══ WORKING DATA ══

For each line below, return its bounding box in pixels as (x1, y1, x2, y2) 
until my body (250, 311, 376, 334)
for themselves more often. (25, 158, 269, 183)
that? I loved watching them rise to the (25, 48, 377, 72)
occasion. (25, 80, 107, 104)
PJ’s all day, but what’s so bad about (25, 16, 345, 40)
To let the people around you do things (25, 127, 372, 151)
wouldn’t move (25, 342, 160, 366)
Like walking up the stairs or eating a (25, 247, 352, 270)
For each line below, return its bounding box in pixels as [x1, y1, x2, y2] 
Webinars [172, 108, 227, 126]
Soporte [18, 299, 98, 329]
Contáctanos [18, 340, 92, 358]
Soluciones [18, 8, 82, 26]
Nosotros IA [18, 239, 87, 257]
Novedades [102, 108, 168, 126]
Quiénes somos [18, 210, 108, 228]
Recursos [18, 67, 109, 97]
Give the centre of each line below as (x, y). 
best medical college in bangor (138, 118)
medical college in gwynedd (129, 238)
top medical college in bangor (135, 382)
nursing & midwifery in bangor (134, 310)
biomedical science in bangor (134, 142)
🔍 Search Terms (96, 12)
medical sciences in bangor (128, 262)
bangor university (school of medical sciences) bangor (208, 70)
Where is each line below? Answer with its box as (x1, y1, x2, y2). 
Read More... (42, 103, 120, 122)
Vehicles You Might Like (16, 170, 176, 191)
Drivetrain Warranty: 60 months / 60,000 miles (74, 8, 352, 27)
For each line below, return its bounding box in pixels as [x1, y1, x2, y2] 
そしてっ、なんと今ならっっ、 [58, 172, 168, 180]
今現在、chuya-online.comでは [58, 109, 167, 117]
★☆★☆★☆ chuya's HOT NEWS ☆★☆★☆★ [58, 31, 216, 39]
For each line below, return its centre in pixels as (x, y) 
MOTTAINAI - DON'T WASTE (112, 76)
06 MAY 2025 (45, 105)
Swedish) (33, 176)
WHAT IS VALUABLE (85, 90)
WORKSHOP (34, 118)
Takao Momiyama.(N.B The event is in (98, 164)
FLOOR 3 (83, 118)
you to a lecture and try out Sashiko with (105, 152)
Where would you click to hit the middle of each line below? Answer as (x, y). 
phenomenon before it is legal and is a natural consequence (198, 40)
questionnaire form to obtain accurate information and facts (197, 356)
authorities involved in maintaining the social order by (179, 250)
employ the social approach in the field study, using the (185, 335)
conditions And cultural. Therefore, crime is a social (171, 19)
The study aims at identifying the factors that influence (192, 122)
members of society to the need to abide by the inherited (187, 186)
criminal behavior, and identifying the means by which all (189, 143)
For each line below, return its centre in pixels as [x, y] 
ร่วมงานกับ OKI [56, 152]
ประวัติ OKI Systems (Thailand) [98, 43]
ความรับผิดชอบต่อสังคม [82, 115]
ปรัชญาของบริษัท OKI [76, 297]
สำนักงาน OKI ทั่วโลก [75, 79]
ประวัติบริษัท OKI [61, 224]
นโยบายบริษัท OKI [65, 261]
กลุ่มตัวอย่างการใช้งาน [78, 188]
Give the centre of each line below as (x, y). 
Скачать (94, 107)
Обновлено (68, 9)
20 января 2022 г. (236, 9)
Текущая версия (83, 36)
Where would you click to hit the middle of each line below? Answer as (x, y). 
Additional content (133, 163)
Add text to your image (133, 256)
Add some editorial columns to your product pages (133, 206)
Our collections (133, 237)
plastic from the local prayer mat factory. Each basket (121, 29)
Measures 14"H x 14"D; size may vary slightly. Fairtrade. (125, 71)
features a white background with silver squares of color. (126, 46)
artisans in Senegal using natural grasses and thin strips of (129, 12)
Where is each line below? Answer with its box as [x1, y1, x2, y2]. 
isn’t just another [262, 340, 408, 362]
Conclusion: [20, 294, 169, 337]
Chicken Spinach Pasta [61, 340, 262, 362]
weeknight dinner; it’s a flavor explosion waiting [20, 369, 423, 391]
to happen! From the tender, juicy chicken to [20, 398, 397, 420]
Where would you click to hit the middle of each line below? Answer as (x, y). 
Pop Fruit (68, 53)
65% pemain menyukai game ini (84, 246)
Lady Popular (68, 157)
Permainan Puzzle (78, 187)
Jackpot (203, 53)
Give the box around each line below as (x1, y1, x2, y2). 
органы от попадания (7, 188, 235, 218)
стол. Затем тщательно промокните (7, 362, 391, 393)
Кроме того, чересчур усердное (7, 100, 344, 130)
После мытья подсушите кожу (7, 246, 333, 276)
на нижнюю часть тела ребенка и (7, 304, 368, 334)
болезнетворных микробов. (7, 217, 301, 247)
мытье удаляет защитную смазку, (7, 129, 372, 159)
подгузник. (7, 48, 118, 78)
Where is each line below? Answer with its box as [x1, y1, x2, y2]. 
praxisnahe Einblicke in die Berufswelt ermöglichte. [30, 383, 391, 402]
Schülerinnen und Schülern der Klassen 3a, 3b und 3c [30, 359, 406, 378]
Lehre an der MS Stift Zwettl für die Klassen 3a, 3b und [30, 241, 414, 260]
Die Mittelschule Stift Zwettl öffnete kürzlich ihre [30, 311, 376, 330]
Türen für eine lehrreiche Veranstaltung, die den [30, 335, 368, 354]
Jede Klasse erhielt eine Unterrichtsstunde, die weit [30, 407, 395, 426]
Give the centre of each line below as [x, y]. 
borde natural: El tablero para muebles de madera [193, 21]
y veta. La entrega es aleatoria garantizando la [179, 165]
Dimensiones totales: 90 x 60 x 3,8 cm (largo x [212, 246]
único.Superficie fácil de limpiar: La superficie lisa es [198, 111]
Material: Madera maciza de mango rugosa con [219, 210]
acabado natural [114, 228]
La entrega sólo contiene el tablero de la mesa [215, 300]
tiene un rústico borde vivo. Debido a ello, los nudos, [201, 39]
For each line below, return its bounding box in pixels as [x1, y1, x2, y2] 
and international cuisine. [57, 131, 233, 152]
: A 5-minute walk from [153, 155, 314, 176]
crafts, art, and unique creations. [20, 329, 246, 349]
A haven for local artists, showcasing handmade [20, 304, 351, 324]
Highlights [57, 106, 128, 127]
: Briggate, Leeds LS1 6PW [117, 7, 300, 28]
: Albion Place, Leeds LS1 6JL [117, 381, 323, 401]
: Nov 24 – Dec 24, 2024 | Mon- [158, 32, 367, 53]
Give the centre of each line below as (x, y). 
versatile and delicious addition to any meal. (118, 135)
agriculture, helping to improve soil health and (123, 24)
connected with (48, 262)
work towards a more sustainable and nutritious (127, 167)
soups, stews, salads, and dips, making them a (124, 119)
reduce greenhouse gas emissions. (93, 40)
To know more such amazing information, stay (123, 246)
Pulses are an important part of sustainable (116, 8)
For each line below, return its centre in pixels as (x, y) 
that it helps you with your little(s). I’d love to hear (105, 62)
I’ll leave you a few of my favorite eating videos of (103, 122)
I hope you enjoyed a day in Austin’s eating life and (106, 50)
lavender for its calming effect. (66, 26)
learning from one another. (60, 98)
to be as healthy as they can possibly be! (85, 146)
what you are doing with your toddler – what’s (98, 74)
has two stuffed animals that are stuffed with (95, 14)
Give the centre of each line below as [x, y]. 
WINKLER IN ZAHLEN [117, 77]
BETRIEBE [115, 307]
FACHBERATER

═══

- _TRY IT_
Read through the material above, and whenever a line contains "identifying", copy it.

- _ANSWER TO THE PROBLEM_
The study aims at identifying the factors that influence (192, 122)
criminal behavior, and identifying the means by which all (189, 143)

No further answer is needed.